It didn't begin that way. In the late 1990s, Philadelphia Industrial Development Corp., the quasi-public agency in charge of redevelopment here, imagined the Navy Yard as a fairly conventional corporate park. A 2004 master plan by Stern's firm extended the corporate park model slightly with a residential marina district. But then, says Berson, "no professional real estate people were thinking about the Navy Yard."

"When we started the work on the master plan for the Navy Yard," says Stern, "people said 'Navy Yard?' with a kind of gigantic question mark at the end. Now it's 'the Navy Yard!' So the Navy Yard is suddenly, I would say, quite hot, and deservedly so."

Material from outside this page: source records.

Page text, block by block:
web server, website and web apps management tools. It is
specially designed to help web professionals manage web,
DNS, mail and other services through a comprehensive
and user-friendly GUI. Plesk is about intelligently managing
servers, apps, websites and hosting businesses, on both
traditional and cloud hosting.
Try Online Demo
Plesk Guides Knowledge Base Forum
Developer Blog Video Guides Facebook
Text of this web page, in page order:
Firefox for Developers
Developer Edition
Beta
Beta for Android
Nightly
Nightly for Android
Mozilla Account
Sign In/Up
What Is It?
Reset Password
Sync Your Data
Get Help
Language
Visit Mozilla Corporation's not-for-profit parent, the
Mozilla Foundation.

Part of the draw is the yard's designation as a Keystone Opportunity Improvement Zone, which rewards companies that employ and invest there with aggressive tax breaks. In 2005, Liberty, the publicly traded real estate company based in Malvern, opened the Stern-designed One Crescent Drive, a suburban office building with a curved glass facade that delivered views across I-95 to Center City and a balcony facing the Navy's collection of mothballed ships. The building filled quickly. Then the following year Urban Outfitters moved its corporate headquarters to the Navy Yard's "historic core."

Employees quickly fell in love with the campus feeling and the background of the ships, so stark gray that only their form is apparent. Urban Outfitters' exquisite reuse of 19th-century brick and terra-cotta workshops signaled that going forward, this couldn't be just another corporate park. Moreover, as Liberty and PIDC began to install infrastructure, they paid careful attention to urban design: All buildings would have front doors that faced the street; all streets would have on-street parking; and all sidewalks would be lighted by streetlamps. "From a suburban developer's point of view," says Sanderson, "that's a pretty massive shift in paradigm."

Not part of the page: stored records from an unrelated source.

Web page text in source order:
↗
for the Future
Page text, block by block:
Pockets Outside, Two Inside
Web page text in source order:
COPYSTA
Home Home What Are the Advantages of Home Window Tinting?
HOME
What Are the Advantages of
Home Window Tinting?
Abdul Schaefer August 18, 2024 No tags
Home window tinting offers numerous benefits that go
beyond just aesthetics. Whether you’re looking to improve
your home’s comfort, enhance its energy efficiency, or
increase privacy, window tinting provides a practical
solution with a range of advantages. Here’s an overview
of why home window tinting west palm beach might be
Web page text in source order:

The shift accelerated at Three Crescent Drive, an unconventional office building designed by Erdy McHenry, who took inspiration from the ships. "The ships are what they are," says Scott Erdy. "There's no architect putting his style on them. Rather, it's about how they perform."

Liberty opened the building in spring 2009, at the height of the recession. It took only a few months to rent the entire building. "The question about whether you could do good design without scaring away tenants flipped to the other side," says Dave McHenry. "Good design became an attraction."

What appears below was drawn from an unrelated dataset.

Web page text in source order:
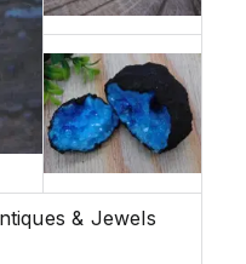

Scott Erdy says Gattuso asked him to "make the building as urban and lively as possible." Unlike Stern's One Crescent and Glaxo, the design intentionally accentuated the first floor as public space tied to the emergent life of the street.

That street, Diagonal Boulevard, runs between Three Crescent and Stern's Glaxo headquarters, a bulky mass that seems to communicate most closely with the stadiums directly across I-95. The goods here are inside, where Stern has designed an entirely communal, light-filled, collaborative work space.

The newly paved boulevard will start to fill in this year with the Iroko headquarters, a small cafe-retail building also by DIGSAU, and the Marriott. Iroko and the Marriott will face a new central park, for which Liberty has taken the promising step of running a competition between two of the world's best landscape firms, Olin Partners and Field Operations.

Iroko, likely to grow by 100-200 percent by 2013, is a kind of poster child for the Navy Yard. Its current offices in One Crescent are decorated with photographs taken by chief financial officer Fred Krieger. He's spent the last three years wandering around the Navy Yard shooting the ships, the details of buildings and machinery, birdlife, the sunset. For all its wonder, the place has gotten inside him.

It's no surprise then that Sanderson and DIGSAU partner Jeff Goldstein have taken their cues for the Iroko building from the place itself. Goldstein says the building is meant to be buoyant, like a docked ship, and yet also intrinsically kinetic. The architects use fins, which are also solar panels, to convey movement and speed. It's a small thing, but indicative of this place so confidently moving forward.